Problem details
Extract the text of each entry below exactly, leaving every image behind.

-*-

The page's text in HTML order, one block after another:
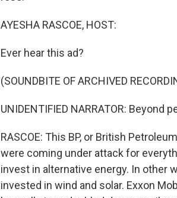
AYESHA RASCOE, HOST:
Ever hear this ad?
(SOUNDBITE OF ARCHIVED
UNIDENTIFIED NARRATOR: Beyond
RASCOE: This BP, or British
were coming under attack for
invest in alternative energy. In other
invested in wind and solar. Exxon
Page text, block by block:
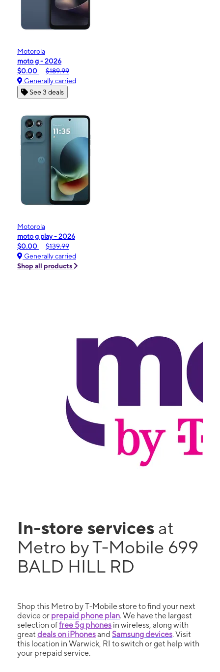
Motorola
moto g - 2026
$0.00
$189.99
Generally carried
See 3 deals
Motorola
moto g play - 2026
$0.00
$139.99
Generally carried
Shop all products
In-store services at
Metro by T-Mobile 699
BALD HILL RD
Shop this Metro by T-Mobile store to find your next
device or prepaid phone plan. We have the largest
selection offree 5g phones in wireless, along with
great deals on iPhonesand Samsung devices. Visit
this location in Warwick, RI to switch or get help with
your prepaid service.
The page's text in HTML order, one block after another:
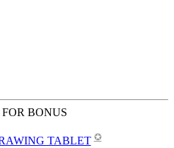
BONUS
TABLET ✪
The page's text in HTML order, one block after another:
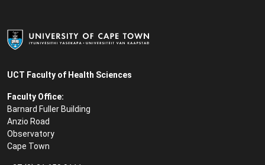
UCT Faculty of Health Sciences
Faculty Office:
Barnard Fuller Building
Anzio Road
Observatory
Cape Town
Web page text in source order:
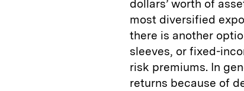
dollars’ worth of
most diversified
there is another
sleeves, or fixed-
risk premiums. In
returns because of

-*-

Exercise output
The page's text in HTML order, one block after another:
AYESHA RASCOE, HOST:
Ever hear this ad?
(SOUNDBITE OF ARCHIVED
UNIDENTIFIED NARRATOR: Beyond
RASCOE: This BP, or British
were coming under attack for
invest in alternative energy. In other
invested in wind and solar. Exxon
Page text, block by block:
Motorola
moto g - 2026
$0.00
$189.99
Generally carried
See 3 deals
Motorola
moto g play - 2026
$0.00
$139.99
Generally carried
Shop all products
In-store services at
Metro by T-Mobile 699
BALD HILL RD
Shop this Metro by T-Mobile store to find your next
device or prepaid phone plan. We have the largest
selection offree 5g phones in wireless, along with
great deals on iPhonesand Samsung devices. Visit
this location in Warwick, RI to switch or get help with
your prepaid service.
The page's text in HTML order, one block after another:
BONUS
TABLET ✪
The page's text in HTML order, one block after another:
UCT Faculty of Health Sciences
Faculty Office:
Barnard Fuller Building
Anzio Road
Observatory
Cape Town
Web page text in source order:
dollars’ worth of
most diversified
there is another
sleeves, or fixed-
risk premiums. In
returns because of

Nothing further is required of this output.